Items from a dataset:
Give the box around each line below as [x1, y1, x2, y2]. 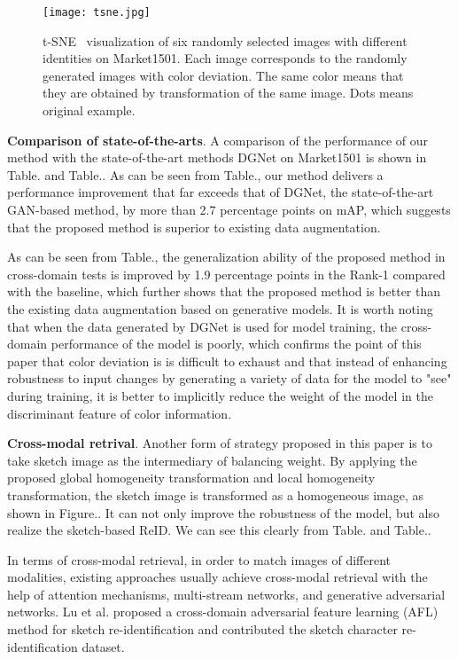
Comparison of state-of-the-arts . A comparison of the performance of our [7, 130, 428, 149]
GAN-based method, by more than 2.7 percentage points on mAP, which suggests [7, 200, 451, 218]
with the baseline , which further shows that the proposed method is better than [7, 282, 441, 301]
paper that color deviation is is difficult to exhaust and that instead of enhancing [7, 351, 447, 370]
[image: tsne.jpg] [43, 6, 151, 19]
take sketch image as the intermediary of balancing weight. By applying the [7, 451, 417, 469]
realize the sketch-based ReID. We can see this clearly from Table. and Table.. [7, 521, 431, 539]
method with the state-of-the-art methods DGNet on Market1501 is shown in [7, 148, 427, 167]
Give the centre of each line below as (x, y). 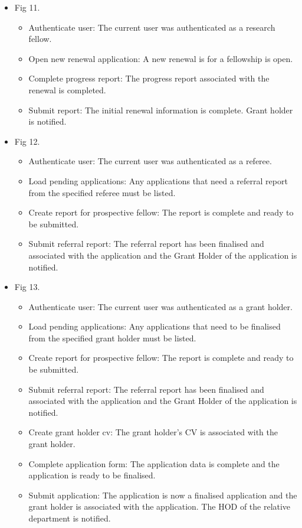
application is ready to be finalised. (92, 475)
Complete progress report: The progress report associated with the (149, 78)
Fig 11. (27, 7)
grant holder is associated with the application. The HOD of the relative (160, 506)
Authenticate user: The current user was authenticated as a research (152, 27)
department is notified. (70, 518)
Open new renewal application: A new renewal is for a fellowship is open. (161, 58)
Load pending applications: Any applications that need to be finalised (155, 326)
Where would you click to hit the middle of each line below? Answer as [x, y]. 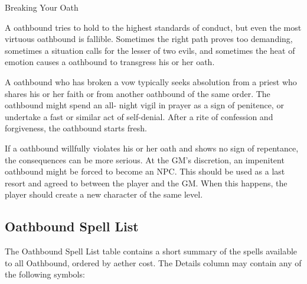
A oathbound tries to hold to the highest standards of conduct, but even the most [153, 27]
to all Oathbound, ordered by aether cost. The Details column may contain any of [153, 262]
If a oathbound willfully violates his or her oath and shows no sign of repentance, [152, 148]
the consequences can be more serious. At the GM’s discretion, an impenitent [145, 159]
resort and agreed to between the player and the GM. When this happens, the [146, 183]
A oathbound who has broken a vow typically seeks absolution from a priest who [151, 81]
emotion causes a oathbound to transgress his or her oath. [110, 62]
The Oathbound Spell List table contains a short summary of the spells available [151, 251]
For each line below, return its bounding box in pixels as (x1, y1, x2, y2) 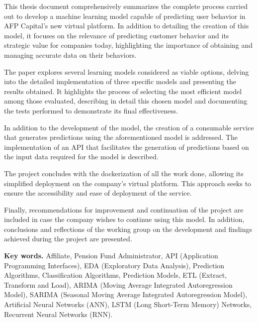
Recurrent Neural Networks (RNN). (4, 309, 113, 319)
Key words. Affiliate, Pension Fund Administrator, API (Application (4, 250, 218, 261)
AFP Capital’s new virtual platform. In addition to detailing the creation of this (4, 20, 249, 31)
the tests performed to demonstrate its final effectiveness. (4, 105, 178, 115)
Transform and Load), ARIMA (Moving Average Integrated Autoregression (4, 279, 233, 290)
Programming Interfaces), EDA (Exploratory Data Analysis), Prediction (4, 260, 225, 270)
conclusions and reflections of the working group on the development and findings (4, 223, 253, 234)
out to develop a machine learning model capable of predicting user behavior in (4, 10, 246, 21)
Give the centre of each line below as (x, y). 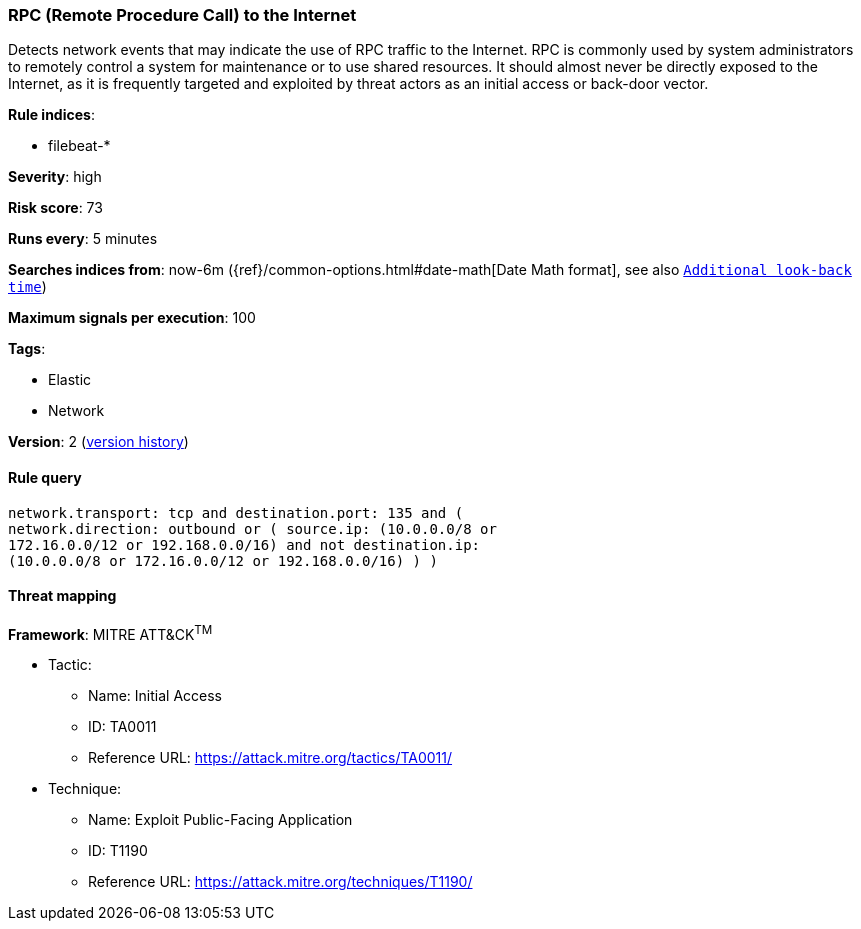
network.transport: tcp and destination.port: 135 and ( (236, 512)
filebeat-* (79, 146)
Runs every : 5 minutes (83, 239)
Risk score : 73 (55, 208)
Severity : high (55, 177)
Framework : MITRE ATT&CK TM (110, 632)
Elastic (70, 380)
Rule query (45, 477)
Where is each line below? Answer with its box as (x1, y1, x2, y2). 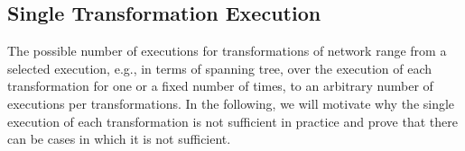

WORK TO COMPLETE: Using the records above, count the lines that hold the string "more", and give back only the result.

RESPONSE AREA: 2